In order to predict the evolution of the dendritic austenite structure through the solidification of near-eutectic CGI, the main difficulties appear to be to better understand the relation between cooling rate and the amount of dendritic austenite, how much new dendritic structure grows in parallel with eutectic growth, and to what degree this structure grows by means other than thickening, such as tip growth.

Conclusions

The evolution of the dendritic structure in a near-eutectic compacted graphite iron was studied through the solidification interval at three cooling rates using water quenching.

• The total surface area against the liquid was generally larger at higher cooling rates but differences diminished towards the end of solidification.

• The interfacial surface area against the liquid was larger for the dendritic structure than for the eutectic through most of the solidification interval. This indicates that the dendritic structure is an important contributor to feeding issues even for near-eutectic compositions.

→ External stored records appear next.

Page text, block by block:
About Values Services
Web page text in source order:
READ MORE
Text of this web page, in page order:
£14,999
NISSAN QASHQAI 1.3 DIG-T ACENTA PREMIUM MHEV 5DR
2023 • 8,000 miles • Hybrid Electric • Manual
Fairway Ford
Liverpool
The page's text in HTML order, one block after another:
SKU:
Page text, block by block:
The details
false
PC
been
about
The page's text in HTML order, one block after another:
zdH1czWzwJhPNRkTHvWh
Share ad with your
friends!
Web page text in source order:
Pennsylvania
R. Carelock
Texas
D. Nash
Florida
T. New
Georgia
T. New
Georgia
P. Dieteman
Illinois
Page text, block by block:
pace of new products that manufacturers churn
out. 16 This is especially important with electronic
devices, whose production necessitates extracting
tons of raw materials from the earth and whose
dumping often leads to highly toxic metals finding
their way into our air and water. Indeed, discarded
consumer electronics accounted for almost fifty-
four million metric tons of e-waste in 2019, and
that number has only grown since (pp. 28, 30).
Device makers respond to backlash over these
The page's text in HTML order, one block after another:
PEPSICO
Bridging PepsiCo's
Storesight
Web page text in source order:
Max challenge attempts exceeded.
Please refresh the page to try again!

• Higher cooling rate promoted a more coherent dendritic austenite structure which generally constituted a higher volume fraction and surface area through the solidification interval.

• Dendritic austenite in extra-eutectic regions continued to change in parallel with growth of eutectic, both in terms of a considerable rise in volume fraction and coarsening as characterized by more volume per surface area of dendrites. This implies that the amount and shape of dendrites engulfed in eutectic varies from centres of eutectic cells towards last-to-freeze zones, contributing to non-uniform dendrite structure in the as-cast material, particularly for near-eutectic or hypereutectic irons.

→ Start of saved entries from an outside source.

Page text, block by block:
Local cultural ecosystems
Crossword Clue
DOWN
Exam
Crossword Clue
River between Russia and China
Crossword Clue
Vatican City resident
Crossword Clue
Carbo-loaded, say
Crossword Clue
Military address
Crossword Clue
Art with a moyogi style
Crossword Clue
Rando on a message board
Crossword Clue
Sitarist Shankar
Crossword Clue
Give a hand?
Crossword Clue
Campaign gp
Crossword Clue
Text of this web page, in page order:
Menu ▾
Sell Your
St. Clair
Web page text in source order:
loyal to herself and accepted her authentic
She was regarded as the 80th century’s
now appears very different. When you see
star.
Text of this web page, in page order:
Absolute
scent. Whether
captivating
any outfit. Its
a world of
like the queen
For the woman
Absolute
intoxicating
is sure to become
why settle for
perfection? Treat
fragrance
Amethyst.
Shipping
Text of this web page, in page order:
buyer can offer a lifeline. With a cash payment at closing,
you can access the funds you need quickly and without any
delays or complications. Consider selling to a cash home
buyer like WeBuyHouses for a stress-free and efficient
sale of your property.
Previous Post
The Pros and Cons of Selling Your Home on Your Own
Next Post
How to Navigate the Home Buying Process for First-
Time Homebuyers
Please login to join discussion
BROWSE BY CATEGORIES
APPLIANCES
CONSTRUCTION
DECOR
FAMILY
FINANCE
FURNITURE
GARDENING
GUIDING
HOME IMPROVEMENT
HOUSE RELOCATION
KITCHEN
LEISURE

• The ratio of volume over surface area (modulus) of the dendritic austenite structure increased at a higher rate than previous reports for isothermal conditions. Comparison to studies of coarsening in other alloys suggests that this may be related to the observed rise of the volume fraction by thickening of the structure. On the other hand, evidence of continued tip growth in parallel with eutectic growth was also observed.